[Stored entries]
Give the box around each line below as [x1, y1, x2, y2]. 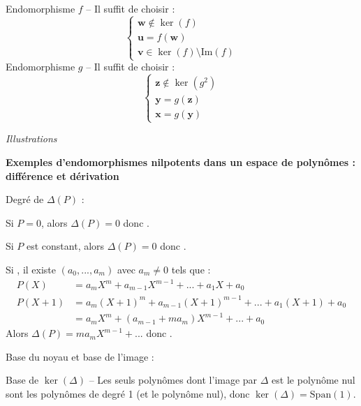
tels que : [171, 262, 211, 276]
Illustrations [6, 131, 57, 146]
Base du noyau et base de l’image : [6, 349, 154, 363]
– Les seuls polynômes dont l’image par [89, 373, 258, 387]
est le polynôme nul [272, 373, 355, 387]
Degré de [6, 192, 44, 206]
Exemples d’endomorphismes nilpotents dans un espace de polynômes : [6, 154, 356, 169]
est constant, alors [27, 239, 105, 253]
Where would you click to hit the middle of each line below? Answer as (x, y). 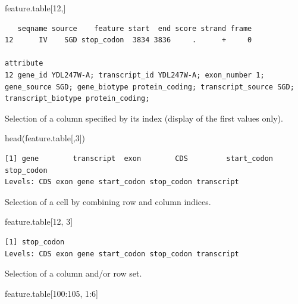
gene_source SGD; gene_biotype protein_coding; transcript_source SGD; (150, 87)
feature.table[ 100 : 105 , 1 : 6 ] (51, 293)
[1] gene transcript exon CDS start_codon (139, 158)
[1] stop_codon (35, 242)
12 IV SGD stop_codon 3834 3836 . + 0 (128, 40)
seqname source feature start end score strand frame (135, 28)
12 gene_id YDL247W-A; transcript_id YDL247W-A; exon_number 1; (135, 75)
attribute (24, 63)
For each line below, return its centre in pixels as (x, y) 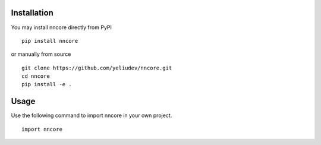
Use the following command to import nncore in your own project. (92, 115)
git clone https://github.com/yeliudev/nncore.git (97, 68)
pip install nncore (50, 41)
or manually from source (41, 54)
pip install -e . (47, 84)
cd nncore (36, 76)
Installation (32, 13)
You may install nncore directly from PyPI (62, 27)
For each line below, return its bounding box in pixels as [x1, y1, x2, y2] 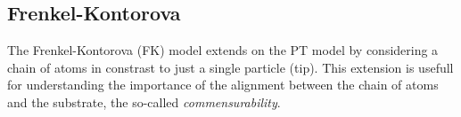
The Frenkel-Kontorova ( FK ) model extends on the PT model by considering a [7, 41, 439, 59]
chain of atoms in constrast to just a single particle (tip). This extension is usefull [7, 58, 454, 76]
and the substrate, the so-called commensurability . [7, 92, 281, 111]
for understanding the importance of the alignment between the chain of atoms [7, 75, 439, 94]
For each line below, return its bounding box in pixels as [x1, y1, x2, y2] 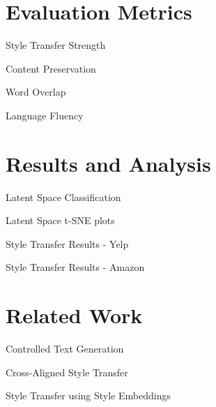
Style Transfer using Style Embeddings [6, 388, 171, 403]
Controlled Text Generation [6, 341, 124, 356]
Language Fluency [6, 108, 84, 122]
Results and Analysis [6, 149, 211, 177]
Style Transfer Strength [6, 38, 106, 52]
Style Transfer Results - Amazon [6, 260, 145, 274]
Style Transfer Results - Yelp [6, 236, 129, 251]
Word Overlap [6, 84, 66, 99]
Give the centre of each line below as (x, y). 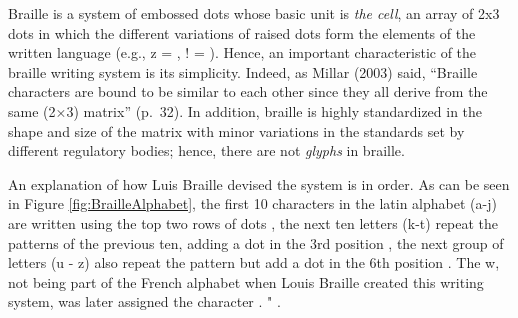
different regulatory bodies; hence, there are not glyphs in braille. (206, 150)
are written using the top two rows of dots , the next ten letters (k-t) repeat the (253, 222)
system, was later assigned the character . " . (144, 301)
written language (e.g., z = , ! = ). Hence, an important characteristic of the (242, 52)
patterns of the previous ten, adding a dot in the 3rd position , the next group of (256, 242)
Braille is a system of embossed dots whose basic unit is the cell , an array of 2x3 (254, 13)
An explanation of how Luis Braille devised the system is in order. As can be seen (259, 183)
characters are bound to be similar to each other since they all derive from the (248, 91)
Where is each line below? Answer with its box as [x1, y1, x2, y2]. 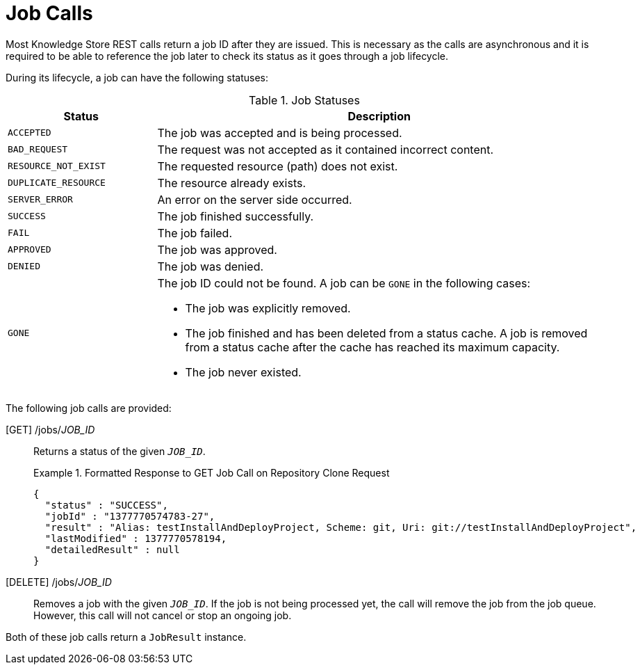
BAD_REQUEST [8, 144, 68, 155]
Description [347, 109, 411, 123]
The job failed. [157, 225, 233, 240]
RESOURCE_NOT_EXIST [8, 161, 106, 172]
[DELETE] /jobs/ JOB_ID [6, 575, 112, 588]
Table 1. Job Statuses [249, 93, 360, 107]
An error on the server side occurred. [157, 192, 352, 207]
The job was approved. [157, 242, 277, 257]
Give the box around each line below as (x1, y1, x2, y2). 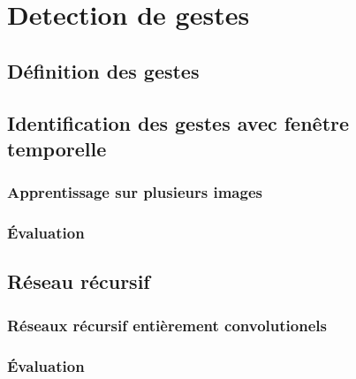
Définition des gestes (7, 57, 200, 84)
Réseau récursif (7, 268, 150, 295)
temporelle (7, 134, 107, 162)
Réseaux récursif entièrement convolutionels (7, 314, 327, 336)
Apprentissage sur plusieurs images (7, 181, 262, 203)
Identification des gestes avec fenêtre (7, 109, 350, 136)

[Task goal]
Report all lines of the data above that include the string "gestes".

[Output below]
Définition des gestes (7, 57, 200, 84)
Identification des gestes avec fenêtre (7, 109, 350, 136)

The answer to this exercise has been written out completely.